I never floated to another unit, which at least provided some consistency. The charting experience added another layer of frustration. I had to learn both Meditech and CPM, two systems that felt incredibly outdated and cumbersome compared to what I was used to.
Financially, this contract paid extremely well at around $3,800 per week. For reference, this was summer 2022 when rates above $3,000/week were still fairly common. If I’m being completely honest, the paycheck was the only thing that kept me going. I couldn’t wait to leave this contract and spent much of it counting down the days.
St. Luke’s in Boise, Idaho

My NICU contract at St. Luke’s Health System in Boise came with a consistent 1:3 patient ratio. The shifts still felt generally busy. A lot of that had less to do with acuity and more to do with the physical layout of the unit. The NICU was designed like a classic ICU with glass sliding doors, but each room connected to the next and those connecting doors were left open at all times. Nurses charted inside the rooms on COWs (computers on wheels) meaning you were physically stationed in the patient rooms for the entire shift rather than at a central nurses’ station.
The layout created some unique challenges. With two patients per room (and sometimes even three!) the unit often felt cramped and chaotic, especially when families came to visit. Because nurses were spread out and tucked inside rooms, it was also difficult to tell when someone was drowning or needed help. That same setup made building relationships on the unit harder as well. Even though connection is usually one of the things I value most during a contract, I found it difficult to form meaningful friendships with staff or other travelers because there just wasn’t much natural interaction throughout the day.

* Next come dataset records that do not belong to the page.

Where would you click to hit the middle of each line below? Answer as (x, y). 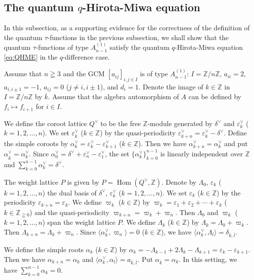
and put (236, 143)
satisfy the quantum (139, 47)
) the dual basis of (69, 192)
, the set (117, 153)
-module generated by (180, 123)
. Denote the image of (171, 86)
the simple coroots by (36, 143)
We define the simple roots (44, 249)
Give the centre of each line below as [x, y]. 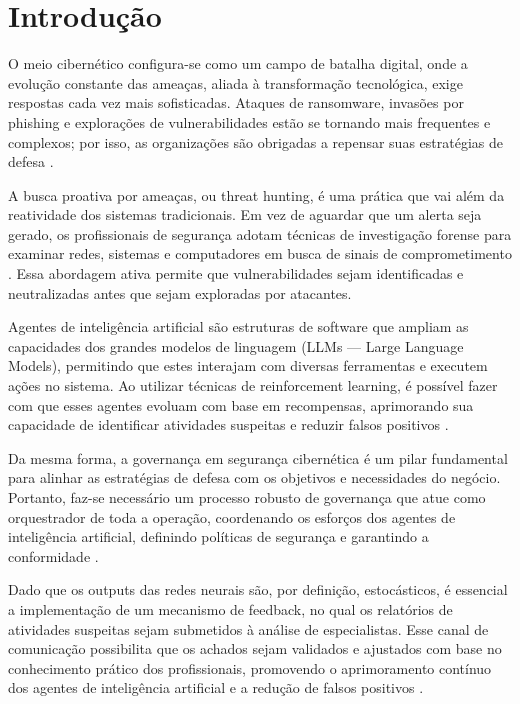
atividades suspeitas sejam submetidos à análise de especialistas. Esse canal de [248, 628]
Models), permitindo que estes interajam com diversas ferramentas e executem [248, 365]
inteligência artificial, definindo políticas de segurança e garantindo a [218, 536]
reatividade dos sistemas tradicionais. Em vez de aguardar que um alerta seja [245, 214]
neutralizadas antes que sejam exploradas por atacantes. [180, 292]
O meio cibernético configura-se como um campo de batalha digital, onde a [238, 63]
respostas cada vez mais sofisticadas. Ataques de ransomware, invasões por [236, 102]
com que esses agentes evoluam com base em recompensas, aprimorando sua [241, 404]

One major perk of this contract was that I landed a straight day-shift position, which made a huge difference for my sleep and overall routine. That alone made the experience better than it otherwise might have been. The pay was decent—if I remember correctly, around $2,700 per week—which felt fair but not exceptional for what travel rates were at the time. They charted in Epic, which was a major plus since it’s one of the more intuitive systems to work in. I never floated to another unit, which provided some stability. Overall, I enjoyed Boise itself more than I expected but hospital wise the unit layout made me feel a bit drained at the end of each day. I ultimately chose to stay only three months. This was summertime into fall of 2022.
Rady Children’s in San Diego, California

My NICU contract at Rady Children’s Hospital was my first experience with California nursing, and it completely changed my expectations of travel assignments. Despite hearing the nickname “Shady Rady,” I had a very positive experience overall. No hospital is perfect, but I never felt that reputation matched my experience.

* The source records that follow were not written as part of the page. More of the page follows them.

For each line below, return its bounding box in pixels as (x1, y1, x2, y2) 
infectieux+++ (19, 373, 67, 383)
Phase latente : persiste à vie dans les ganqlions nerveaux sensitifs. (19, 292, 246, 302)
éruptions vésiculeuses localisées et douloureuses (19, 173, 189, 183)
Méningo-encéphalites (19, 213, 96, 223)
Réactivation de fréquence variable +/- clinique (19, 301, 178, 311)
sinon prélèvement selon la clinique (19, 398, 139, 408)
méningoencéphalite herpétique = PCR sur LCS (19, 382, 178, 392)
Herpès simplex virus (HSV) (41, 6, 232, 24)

I almost always had 1:2 patient ratios in the main NICU, a newer ICU-style unit with glass sliding doors. Rady also had an older overflow unit for feeder-growers, where I occasionally had 3 patients, though this was rare. This was the first contract where I truly felt welcomed by staff. The unit was very traveler-friendly! Nearly half the unit was made up of travelers when I started so it was easy to make friends. Two of my closest travel nurse friendships came from this assignment.

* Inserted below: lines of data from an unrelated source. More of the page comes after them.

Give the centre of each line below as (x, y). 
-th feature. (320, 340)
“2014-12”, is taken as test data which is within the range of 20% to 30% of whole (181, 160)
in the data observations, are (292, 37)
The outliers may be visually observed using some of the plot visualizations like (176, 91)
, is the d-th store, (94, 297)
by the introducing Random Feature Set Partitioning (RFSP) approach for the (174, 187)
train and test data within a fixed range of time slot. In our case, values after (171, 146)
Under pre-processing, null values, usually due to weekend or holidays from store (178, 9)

The biggest downside was floating. Rady staffs multiple satellite hospitals and I floated to another location about once a week, often with little notice. I also floated a few times to PICU, Cardiac ICU, and once to the floor. Still, after not loving my previous contracts, the frequent floating felt worth it even for the full year that I stayed here.
This was also my first time using Epic, which I loved. Pay was excellent! Around $4,000/week during the first three months of crisis staffing while picking up a mandatory extra shift every other week. Then pay dropped to around $3,800/week afterward and larger rate drops with every extension that followed (although it never fell below $3,000/week). Between the safe ratios, strong pay, and friendships I made, this remains one of my most positive work experiences. I worked here from December 2022 to November 2023.
Seattle Children’s in Seattle, Washington

I absolutely fell in love with Seattle, but my experience at Seattle Children’s was the complete opposite. This was a dream hospital for me because of its reputation, which made it even more disappointing when it became one of my hardest contracts due to how I was treated as a traveler.
Patient ratios were always 1:2, but out of the seven months I worked there, I only spent about four weeks in my actual specialty, the NICU. I spent a little over a month in PICU (which I actually grew very fond of) and literally every other shift I was worked in the Cardiac ICU. These kids were incredibly sick, codes were common and all the while support often felt lacking. I’ll never forget overhearing a resource nurse openly say she refused to help travelers, which felt especially concerning in such a high-acuity setting.
Looking back on my travel nursing career, this is something I would not put up with nowadays. I would not put myself in an unsafe situation like this again. Moving forward, this is a contract I would cancel due to an unsafe environment.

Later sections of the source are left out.